While chatting online with my friend Jessica, she said something about “having faith.” This was in regards to life in general, as well as her career. It stuck in my head, because I constantly think about faith. Not in a religious sense of the word, but in the overall belief in oneself and that what will be will be; if it’s meant to be.
Since moving to Paris, I have had the feeling that I am meant to be here and I have to have faith that the necessary things will happen in order for me to stay. As I wait for dual citizenship with Latvia, through my late-father, I have to figure out how to legally work here. I could go the Student Visa route, which I might end up doing, but I have my eyes on a bigger, brighter star: the Skills and Talents Visa.
I have spent the last few weeks pulling together the paperwork necessary and, as I go through my daily chores of calling for police clearances, finding a notaire, getting my fingerprints to send back to the U.S.A., and working on a proposal for a project, I am constantly worried about all the what ifs. “What if they say NO!” I guess I have to look at like, “Well, what if they say no? You do something else!”
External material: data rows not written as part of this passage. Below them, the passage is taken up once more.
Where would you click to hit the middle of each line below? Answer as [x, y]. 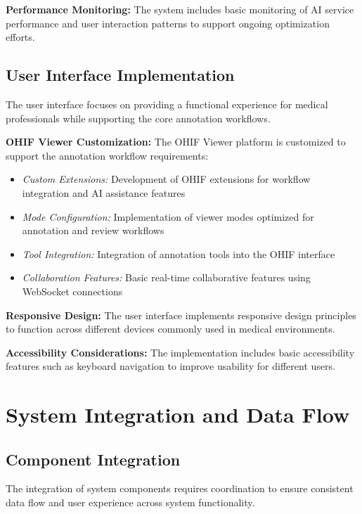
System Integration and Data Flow [178, 415]
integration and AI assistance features [104, 192]
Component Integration [93, 459]
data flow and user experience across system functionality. [130, 502]
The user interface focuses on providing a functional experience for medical [167, 104]
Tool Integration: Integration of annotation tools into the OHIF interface [179, 253]
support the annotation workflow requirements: [107, 155]
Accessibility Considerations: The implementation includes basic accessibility [180, 352]
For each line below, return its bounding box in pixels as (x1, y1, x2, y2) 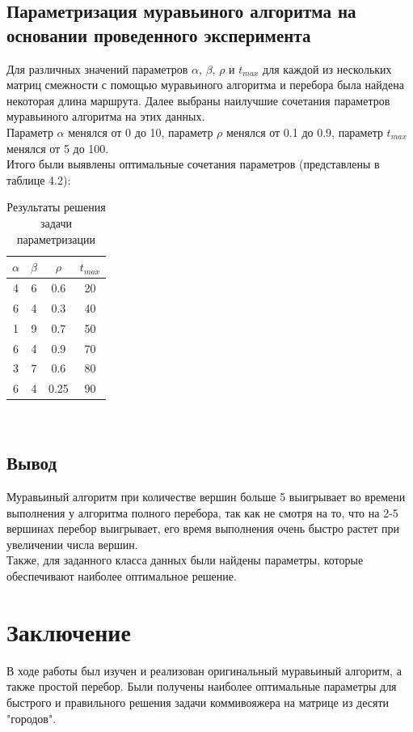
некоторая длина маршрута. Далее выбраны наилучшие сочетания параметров (6, 91, 390, 109)
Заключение (6, 615, 131, 648)
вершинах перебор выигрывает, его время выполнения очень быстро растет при (6, 520, 400, 537)
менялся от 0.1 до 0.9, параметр (225, 123, 383, 140)
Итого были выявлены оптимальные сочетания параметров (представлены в (6, 155, 380, 172)
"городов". (6, 709, 57, 726)
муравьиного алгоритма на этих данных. (6, 108, 205, 125)
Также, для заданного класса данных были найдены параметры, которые (6, 551, 364, 568)
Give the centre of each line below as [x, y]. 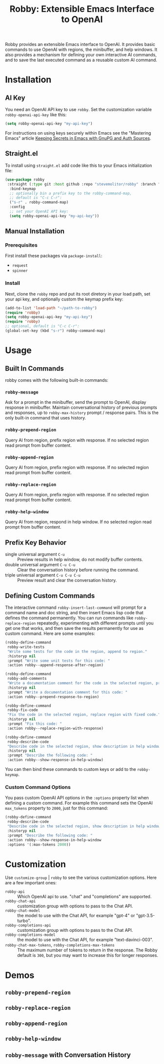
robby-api [15, 892]
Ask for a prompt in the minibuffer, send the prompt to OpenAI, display [76, 402]
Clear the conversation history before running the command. [78, 570]
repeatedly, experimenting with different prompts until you [95, 623]
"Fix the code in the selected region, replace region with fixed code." [84, 715]
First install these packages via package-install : [54, 256]
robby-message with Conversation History [68, 1055]
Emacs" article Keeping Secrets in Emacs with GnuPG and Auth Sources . [78, 139]
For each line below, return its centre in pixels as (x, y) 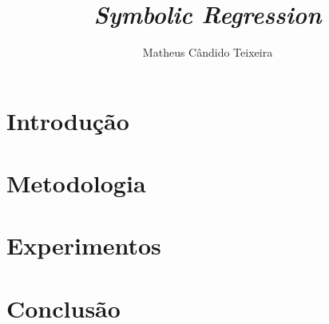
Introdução (68, 120)
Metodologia (76, 183)
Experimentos (84, 245)
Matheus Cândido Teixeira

I tell myself constantly that I have to stop this nonsense, because I believe I’m meant to be here. I have to have faith that I am in the right place. “If you build it, they will come.” And like Ray Kinsella, you just have to have the balls to build a baseball field in the middle of your cornfield. Perhaps Paris is my cornfield. And when you completely rearrange your life, you have to have faith that you are doing the right thing and that everything (and everyone) that is supposed to be a part of your life will remain (or appear.) Since the moment I stepped onto French soil and moved into my first apartment, I have known that I made the right decision. I would look out over Paris and go “Damn!” I still do. Every day.